"Bible as Scripture: Orthodox Slavic Scripturality and Church Slavonic " by John Max Mikitish

Date of Award

Spring 2023

Document Type

Dissertation

Degree Name

Doctor of Philosophy (PhD)

Department

Slavic Languages and Literatures

First Advisor

Goldblatt, Harvey

Abstract

Both specialized and non-specialized works dealing with the scriptures among the medieval Orthodox Slavs tend to subsume the scriptures under the category of “Bible.” Thus, historians of “the Bible” in Slavia Orthodoxa often view the advent of the Gennadius Bible as the culmination of a centuries-long project. The author of the present work, however, argues that the Orthodox Slavs operated under a paradigm of what is here termed “scripturality”: for participants in the Orthodox Slavic tradition, “scripture” was an open category, and the scriptures were themselves open texts. Scripturality was part of the Orthodox Slavs’ Byzantine patrimony and, indeed, part of the common inheritance of early Christianity, but it was in Slavia Orthodoxa that this way of relating to sacred text reached perhaps its purest expression. Medieval Orthodox Slavic texts regularly refer to all sacred writing as “scripture” and invoke these writings as having a common authority. This basic hermeneutic and terminological orientation resists the idea of a “Bible,” a collection of all the divinely authored writings in a single pandect.

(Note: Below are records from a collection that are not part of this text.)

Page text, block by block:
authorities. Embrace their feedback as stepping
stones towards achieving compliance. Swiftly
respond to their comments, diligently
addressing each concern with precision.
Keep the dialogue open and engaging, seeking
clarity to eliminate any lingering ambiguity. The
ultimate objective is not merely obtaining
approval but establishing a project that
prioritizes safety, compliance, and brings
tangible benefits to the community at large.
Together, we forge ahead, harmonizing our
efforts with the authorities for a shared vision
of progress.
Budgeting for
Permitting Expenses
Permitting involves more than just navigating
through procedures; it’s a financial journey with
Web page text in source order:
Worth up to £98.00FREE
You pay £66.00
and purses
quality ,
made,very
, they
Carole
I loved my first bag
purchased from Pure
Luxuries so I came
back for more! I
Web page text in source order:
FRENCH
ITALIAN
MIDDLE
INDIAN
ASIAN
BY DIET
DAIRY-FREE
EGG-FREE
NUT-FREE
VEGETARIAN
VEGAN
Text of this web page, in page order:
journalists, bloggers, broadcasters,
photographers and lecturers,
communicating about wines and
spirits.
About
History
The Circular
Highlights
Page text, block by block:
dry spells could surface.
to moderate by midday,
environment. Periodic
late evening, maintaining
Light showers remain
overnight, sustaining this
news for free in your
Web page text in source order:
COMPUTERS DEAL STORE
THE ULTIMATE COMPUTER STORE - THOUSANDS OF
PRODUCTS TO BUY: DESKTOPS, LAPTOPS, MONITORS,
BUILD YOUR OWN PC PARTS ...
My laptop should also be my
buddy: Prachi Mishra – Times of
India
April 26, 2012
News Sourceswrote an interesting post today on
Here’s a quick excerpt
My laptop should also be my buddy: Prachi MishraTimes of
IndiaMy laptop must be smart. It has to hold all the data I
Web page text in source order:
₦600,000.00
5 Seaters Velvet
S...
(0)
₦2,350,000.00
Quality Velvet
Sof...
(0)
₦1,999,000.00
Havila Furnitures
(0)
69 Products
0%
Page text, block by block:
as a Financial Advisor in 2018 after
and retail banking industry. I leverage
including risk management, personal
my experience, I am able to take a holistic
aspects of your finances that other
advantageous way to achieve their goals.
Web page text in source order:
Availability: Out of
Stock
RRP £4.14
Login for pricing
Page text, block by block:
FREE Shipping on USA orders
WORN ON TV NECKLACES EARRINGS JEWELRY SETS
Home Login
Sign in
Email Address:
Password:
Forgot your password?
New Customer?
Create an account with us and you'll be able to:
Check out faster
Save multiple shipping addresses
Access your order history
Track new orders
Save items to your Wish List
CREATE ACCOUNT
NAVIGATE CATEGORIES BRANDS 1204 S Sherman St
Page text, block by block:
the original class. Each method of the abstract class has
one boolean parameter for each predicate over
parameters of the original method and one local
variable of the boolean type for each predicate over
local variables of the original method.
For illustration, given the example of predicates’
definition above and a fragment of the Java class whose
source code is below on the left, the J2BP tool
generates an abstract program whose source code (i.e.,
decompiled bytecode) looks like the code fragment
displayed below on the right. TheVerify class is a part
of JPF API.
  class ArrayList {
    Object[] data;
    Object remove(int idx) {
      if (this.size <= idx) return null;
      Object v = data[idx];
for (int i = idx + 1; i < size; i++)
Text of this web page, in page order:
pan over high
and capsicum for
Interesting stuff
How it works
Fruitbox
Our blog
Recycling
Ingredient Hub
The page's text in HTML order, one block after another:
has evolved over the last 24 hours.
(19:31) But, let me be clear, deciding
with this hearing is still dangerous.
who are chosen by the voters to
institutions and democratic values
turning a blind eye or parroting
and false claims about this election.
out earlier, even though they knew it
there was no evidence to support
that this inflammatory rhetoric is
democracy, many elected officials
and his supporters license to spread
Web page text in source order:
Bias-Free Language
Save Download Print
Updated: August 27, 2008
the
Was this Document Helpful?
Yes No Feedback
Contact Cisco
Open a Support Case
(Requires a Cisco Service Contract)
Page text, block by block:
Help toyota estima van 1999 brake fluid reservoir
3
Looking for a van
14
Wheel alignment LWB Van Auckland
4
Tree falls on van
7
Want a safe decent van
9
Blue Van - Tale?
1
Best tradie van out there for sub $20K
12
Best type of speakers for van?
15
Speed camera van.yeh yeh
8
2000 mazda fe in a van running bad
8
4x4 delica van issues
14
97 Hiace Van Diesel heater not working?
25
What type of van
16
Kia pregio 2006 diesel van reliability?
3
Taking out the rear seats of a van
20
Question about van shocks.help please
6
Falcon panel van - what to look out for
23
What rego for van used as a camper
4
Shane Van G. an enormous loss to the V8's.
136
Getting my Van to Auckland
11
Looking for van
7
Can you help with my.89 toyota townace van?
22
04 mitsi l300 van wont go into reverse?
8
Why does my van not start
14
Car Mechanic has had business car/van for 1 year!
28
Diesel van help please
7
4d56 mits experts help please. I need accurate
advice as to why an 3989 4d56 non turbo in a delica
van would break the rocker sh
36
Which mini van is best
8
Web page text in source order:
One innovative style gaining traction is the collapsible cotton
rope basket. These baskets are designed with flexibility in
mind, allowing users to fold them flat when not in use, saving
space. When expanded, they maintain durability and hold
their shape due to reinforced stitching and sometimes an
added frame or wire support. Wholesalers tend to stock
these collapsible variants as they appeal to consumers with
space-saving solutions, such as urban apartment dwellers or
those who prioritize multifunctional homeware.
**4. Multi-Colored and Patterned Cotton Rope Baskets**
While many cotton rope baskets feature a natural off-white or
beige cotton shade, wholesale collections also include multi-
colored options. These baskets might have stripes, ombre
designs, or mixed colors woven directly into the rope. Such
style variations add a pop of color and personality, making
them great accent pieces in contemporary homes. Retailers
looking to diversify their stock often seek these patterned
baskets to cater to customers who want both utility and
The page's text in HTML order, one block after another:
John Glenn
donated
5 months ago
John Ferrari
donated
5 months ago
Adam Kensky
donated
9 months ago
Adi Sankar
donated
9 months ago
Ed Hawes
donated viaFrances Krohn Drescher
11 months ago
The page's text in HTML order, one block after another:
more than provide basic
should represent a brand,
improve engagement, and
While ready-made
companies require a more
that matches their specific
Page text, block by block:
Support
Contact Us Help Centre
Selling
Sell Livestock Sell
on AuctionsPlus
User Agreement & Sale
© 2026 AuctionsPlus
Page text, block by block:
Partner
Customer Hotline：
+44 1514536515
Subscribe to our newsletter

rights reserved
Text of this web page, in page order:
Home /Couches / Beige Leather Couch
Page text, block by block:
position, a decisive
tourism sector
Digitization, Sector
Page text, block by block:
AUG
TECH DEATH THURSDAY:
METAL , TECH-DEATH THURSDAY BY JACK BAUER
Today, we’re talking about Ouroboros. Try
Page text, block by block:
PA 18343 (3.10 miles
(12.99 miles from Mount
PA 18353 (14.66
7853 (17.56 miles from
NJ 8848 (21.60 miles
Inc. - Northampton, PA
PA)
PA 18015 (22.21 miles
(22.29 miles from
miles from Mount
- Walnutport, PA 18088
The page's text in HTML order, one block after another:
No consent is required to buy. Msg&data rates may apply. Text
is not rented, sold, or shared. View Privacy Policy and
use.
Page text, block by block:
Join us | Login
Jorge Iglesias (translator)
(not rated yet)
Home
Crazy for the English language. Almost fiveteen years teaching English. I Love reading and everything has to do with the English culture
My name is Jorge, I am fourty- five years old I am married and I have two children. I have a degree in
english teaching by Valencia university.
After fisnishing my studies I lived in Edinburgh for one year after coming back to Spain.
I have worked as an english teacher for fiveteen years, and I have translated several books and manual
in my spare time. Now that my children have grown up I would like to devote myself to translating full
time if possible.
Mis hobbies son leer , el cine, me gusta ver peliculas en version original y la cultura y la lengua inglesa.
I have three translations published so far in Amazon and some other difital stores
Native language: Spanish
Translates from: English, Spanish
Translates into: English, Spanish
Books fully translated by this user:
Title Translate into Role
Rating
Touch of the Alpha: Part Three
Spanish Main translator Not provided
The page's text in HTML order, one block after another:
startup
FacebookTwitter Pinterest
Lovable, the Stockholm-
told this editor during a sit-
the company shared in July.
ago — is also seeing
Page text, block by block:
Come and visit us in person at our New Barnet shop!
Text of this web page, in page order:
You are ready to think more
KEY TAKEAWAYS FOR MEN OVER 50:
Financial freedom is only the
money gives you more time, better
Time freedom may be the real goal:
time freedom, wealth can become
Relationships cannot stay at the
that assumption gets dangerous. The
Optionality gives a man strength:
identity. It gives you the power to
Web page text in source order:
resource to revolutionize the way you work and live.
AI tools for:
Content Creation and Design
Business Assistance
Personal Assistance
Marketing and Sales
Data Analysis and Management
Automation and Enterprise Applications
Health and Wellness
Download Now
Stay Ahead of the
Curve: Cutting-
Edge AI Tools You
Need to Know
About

Thus, the appearance of the Gennadius Bible, rather than being the result of a centuries-long quest, is the irruption of a novel biblical artifact in a scriptural context. The author argus that the Gennadius Bible and its successors, rather than transforming the Orthodox Slavic tradition of sacred literature, are themselves best read within that tradition as a specialized type of scripture.